B This issue of how Christ's human and divine nature are related to each other now that He is in heaven is intertwined with another issue that was a hot subject for debate at the time of the Reformation, namely, the presence of Christ in the Lord's Supper. Jesus says we are to eat His body and drink His blood in remembrance of Him until He comes again. How do we do this? How is it that Jesus is present in the bread and the wine? Is He physically present, that is, is His human nature somehow present in the bread and the wine? Or, is He spiritually present, that is, is it only His divine nature that is present in the bread and the wine? Or is He present both physically and spiritually, as both human and divine?

C When it comes to the relation of the human and divine in Jesus there are two errors the church has to guard against. The first is to so change or confuse the two natures of Christ that they no longer retain their own distinct properties. This is the error we fall into if we make the humanity of Jesus like His divinity: everywhere present, all-knowing, all-powerful. This is the error we fall into if we say Christ is humanly/physically/bodily present in the Lord's Supper. It is this error that is addressed by Q & A 47.

Before he ascended into heaven Christ gave a promise to His disciples: "And surely I am with you always, to the very end of the age" (Mt 28:20b). Since Christ said this in the flesh, to disciples grieving about His leaving, doesn't this mean that Christ remains physically present on the earth; and, doesn't this further imply that He can be physically present in the bread and wine?

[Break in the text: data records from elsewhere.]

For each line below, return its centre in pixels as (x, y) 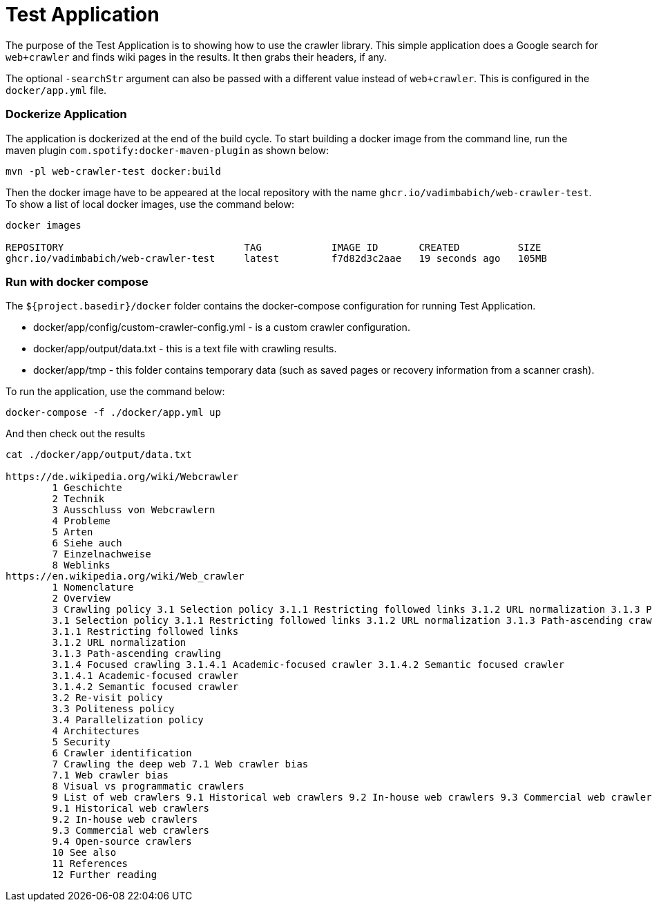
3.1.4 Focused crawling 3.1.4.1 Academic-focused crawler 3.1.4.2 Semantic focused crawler (308, 665)
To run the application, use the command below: (115, 392)
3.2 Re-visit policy (107, 698)
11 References (90, 864)
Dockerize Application (66, 114)
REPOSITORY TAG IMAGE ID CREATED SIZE (274, 247)
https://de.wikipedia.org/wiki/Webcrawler (122, 477)
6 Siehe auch (87, 543)
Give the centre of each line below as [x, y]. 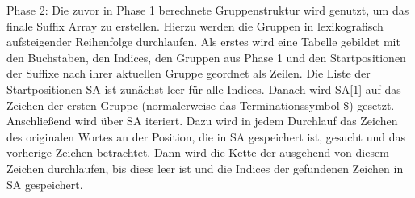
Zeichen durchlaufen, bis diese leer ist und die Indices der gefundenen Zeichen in [205, 168]
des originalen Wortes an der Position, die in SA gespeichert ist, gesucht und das [206, 136]
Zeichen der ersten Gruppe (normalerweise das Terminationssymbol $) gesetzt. [201, 105]
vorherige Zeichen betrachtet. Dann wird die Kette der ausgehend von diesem [198, 152]
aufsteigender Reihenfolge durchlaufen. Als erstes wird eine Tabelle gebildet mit [203, 42]
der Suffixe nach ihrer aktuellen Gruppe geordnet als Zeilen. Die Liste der [189, 73]
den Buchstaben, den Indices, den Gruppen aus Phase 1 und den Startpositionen [206, 57]
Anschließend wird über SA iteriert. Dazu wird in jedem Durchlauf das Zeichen [202, 121]
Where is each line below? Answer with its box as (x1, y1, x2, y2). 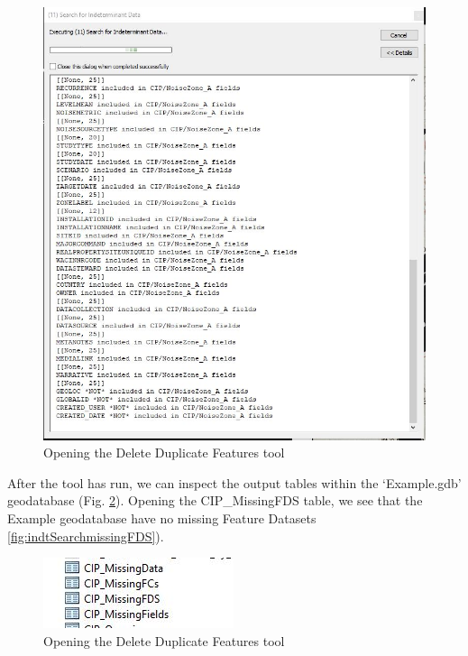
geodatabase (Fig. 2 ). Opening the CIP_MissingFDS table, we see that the (7, 491, 423, 510)
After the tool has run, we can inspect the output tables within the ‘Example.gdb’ (7, 473, 462, 492)
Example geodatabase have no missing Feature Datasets (7, 508, 317, 527)
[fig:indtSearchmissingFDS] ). (7, 526, 164, 545)
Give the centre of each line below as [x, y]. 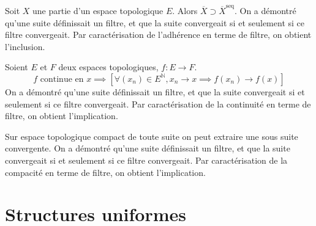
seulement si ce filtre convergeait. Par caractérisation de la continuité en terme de [158, 104]
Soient [17, 67]
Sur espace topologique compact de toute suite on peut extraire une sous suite [152, 136]
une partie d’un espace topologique [98, 10]
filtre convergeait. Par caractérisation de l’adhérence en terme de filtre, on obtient [158, 35]
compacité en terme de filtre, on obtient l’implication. [105, 172]
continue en [62, 79]
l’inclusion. [25, 46]

In response to this the Catechism says, "Christ is true man and true God." He was conceived and born that way. He died that way. He arose that way. He ascended that way. And, He is such to this day. As a true man, His is and has to be a body bound by the confines of space – that is, it can be in only one spot at one time; it was this way on earth and it is this way in heaven. This means that at this time His humanity is no more on this earth. His ascension marks the end of His humanity on earth. His humanity is now in heaven at the right hand of God.

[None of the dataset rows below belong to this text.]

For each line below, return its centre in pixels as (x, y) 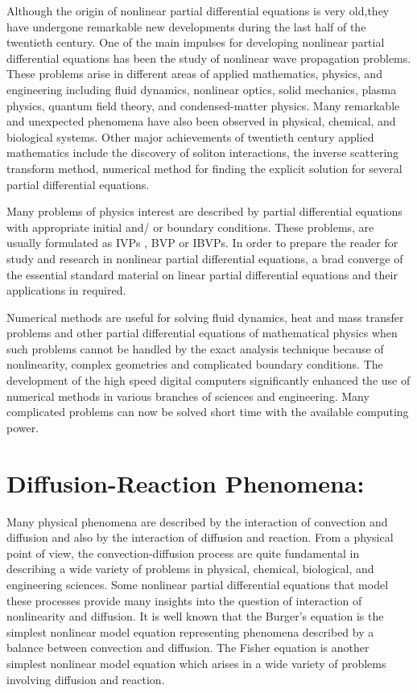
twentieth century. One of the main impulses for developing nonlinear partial (196, 42)
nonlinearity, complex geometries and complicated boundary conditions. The (195, 364)
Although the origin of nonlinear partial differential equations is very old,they (198, 10)
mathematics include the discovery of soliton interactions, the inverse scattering (203, 153)
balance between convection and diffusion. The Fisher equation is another (188, 648)
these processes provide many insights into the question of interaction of (184, 600)
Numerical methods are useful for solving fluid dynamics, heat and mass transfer (205, 317)
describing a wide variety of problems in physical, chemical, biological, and (190, 569)
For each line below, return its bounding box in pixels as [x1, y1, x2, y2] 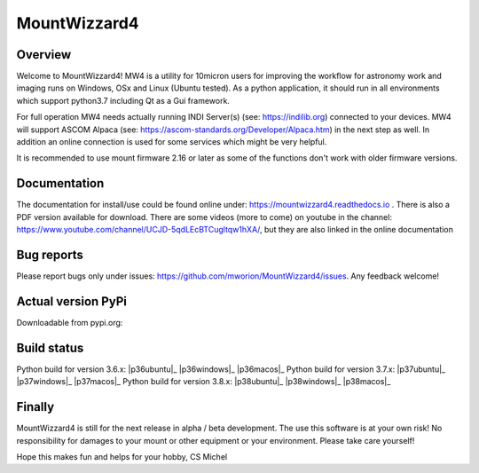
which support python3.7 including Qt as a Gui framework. [16, 95, 231, 106]
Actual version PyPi [16, 294, 128, 309]
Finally [16, 399, 55, 414]
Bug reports [16, 247, 84, 262]
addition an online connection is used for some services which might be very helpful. [16, 137, 327, 147]
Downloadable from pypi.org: [16, 317, 123, 327]
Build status [16, 340, 84, 355]
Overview [16, 47, 72, 62]
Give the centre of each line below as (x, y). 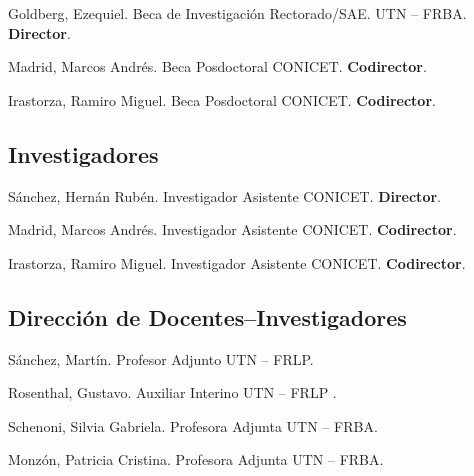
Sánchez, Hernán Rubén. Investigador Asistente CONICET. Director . (224, 195)
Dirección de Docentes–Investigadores (207, 316)
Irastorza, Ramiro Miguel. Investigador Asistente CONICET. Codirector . (237, 262)
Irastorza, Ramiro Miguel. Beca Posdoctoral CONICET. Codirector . (222, 99)
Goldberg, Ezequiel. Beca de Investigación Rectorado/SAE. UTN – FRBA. (237, 13)
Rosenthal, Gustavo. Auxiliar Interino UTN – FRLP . (172, 392)
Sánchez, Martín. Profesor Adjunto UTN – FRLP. (161, 358)
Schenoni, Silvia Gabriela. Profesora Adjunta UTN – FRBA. (193, 425)
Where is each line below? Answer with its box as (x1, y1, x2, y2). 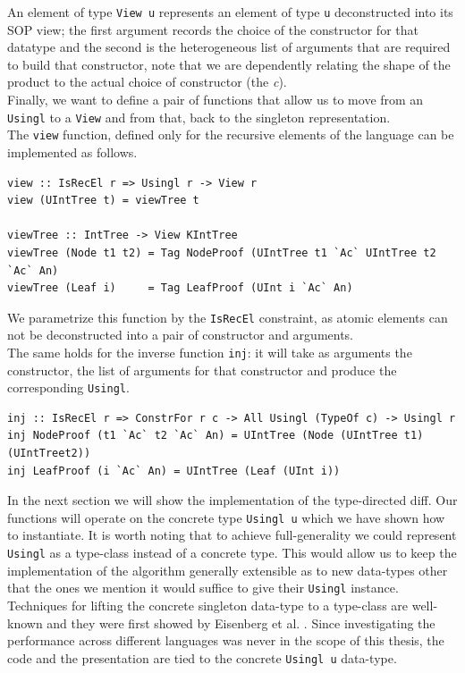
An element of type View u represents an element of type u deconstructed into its (7, 3, 453, 21)
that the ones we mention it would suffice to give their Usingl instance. (7, 578, 399, 597)
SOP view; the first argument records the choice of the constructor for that (7, 20, 418, 38)
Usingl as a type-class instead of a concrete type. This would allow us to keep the (7, 543, 457, 562)
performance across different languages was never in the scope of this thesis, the (7, 631, 444, 650)
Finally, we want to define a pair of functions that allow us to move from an (7, 90, 424, 109)
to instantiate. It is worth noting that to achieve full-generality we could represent (7, 526, 457, 544)
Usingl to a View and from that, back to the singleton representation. (7, 107, 391, 126)
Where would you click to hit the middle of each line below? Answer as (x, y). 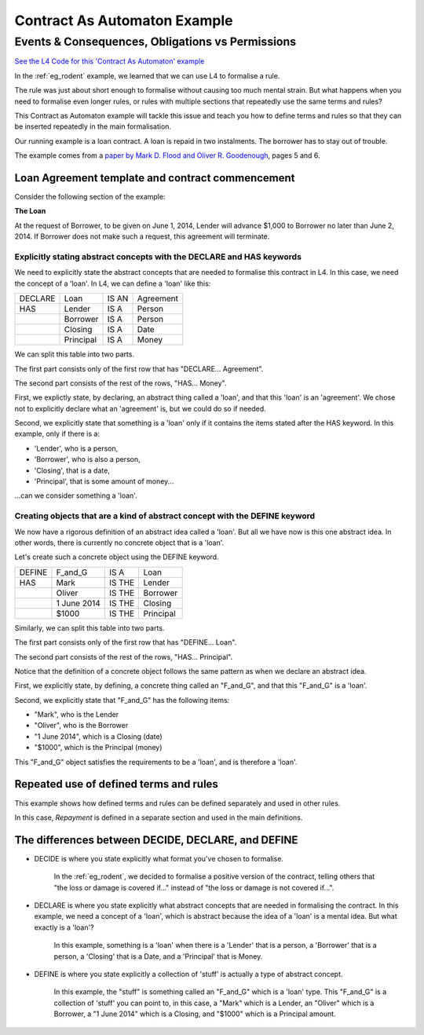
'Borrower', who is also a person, (87, 459)
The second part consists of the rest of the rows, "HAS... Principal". (124, 656)
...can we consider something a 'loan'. (76, 496)
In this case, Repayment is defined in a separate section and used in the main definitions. (159, 817)
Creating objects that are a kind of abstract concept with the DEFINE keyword (165, 516)
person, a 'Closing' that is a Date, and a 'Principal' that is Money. (158, 956)
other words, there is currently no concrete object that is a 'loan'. (119, 543)
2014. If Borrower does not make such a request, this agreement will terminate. (142, 236)
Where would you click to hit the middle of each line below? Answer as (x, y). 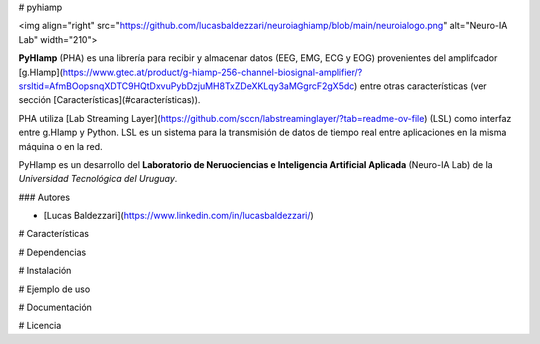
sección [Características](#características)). (109, 100)
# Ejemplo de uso (54, 289)
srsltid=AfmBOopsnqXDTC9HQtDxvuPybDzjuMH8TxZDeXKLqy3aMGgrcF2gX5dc (186, 86)
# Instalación (45, 271)
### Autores (44, 197)
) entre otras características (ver (420, 86)
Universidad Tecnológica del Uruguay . (98, 179)
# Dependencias (52, 252)
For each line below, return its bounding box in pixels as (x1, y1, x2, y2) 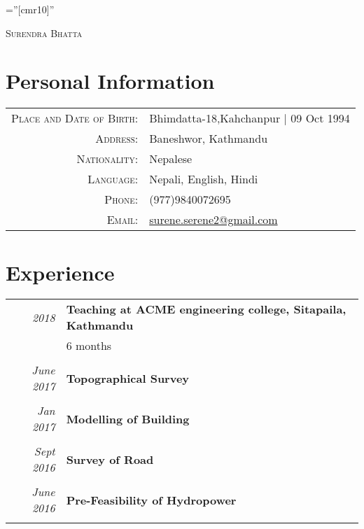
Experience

How, then, is Christ with us until the end of the world even as He has promised us?
In his human nature Christ is not now on earth;
but in his divinity, majesty, grace, and Spirit
he is not absent from us for a moment.
(Q & A 47)

This means, I am sure you realize, that Christ cannot be humanly/physically/bodily present in the bread and wine of the Lord's Supper. It is for this reason that Reformed churches tell their members before they eat and drink, "let us lift up our hearts to the Lord; let us lift them up to the God of our salvation" (Lord's Supper Form, new P.H. pg 981; cf pg 986). Lift up your hearts to heaven where Christ is, seated at the right hand of the Father. In other words, we don't embrace Christ with our jaws and teeth but with our faith.

D There is also a second error that we have to avoid when we talk about the relation of Christ's two natures. This error is to so divide or separate the two natures from each other that they are no longer united in one person. It is this error that Q & A 48 addresses.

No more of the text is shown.